TASK DATA:
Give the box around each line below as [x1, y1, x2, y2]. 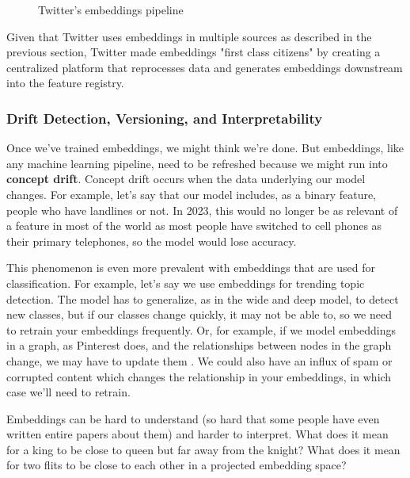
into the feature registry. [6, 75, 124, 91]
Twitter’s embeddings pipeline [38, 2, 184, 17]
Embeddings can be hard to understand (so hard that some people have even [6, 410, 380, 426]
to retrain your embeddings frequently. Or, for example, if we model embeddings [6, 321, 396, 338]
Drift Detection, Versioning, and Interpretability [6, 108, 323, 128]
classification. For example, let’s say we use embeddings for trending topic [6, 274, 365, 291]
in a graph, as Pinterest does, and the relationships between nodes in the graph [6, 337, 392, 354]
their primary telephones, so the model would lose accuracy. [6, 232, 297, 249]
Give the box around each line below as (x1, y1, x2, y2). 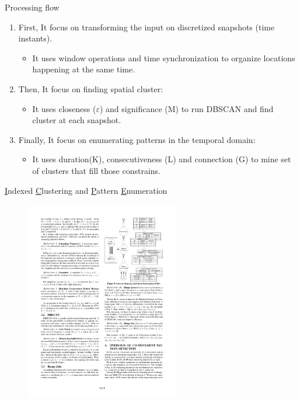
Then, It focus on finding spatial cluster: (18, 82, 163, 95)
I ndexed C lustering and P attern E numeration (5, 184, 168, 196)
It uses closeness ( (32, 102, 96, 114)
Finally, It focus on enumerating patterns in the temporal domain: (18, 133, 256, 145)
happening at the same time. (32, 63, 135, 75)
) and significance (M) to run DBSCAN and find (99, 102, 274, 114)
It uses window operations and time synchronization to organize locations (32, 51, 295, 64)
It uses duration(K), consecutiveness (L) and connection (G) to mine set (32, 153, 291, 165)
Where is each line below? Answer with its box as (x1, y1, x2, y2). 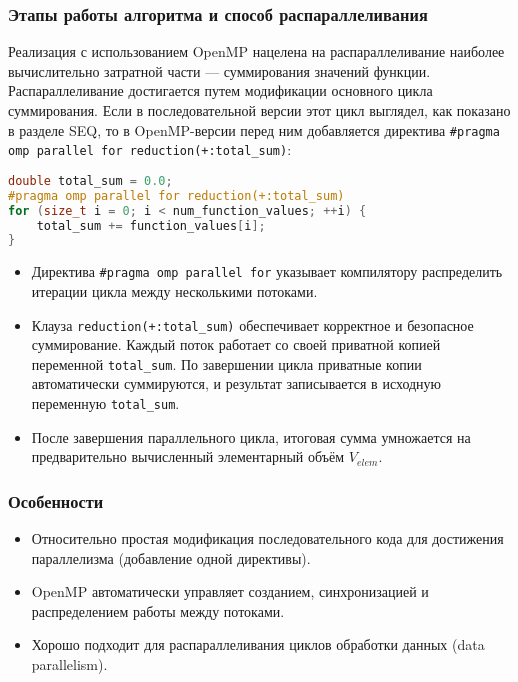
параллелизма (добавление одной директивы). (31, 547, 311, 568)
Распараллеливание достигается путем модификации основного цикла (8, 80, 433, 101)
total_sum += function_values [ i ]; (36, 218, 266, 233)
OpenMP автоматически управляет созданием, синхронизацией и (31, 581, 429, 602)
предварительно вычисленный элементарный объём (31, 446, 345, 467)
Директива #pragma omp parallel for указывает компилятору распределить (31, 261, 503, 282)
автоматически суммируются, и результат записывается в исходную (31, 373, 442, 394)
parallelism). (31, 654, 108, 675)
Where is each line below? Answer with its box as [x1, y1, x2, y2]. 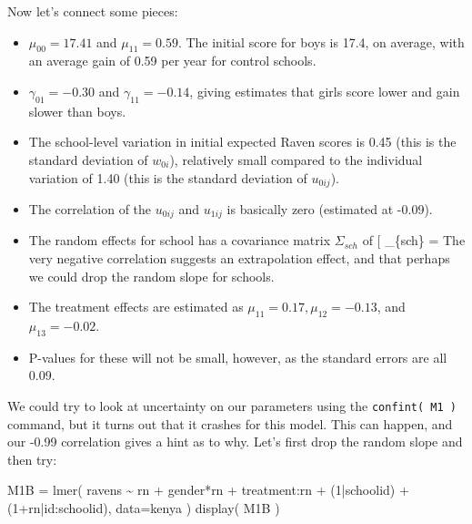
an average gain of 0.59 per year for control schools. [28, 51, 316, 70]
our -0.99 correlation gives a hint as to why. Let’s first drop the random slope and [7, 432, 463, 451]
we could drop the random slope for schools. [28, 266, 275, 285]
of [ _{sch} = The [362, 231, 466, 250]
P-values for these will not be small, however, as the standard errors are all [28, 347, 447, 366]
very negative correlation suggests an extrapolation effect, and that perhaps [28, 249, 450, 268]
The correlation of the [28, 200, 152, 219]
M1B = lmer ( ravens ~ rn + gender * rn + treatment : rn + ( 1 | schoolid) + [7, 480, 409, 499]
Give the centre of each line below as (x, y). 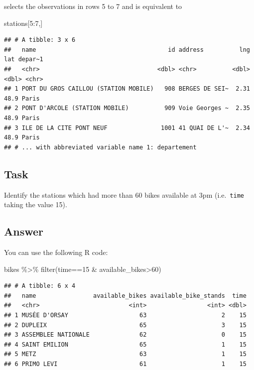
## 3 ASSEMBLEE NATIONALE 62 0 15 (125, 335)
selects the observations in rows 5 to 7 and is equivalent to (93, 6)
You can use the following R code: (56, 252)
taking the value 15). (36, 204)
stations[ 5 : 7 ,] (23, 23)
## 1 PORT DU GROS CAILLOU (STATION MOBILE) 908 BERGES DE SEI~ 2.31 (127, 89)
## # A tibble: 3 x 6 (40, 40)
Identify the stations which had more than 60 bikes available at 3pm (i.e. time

ACTIVITY:
If the string "автоматически" appears in a line of the entries, report the line.

ANSWER SPACE:
OpenMP автоматически управляет созданием, синхронизацией и (31, 581, 429, 602)
автоматически суммируются, и результат записывается в исходную (31, 373, 442, 394)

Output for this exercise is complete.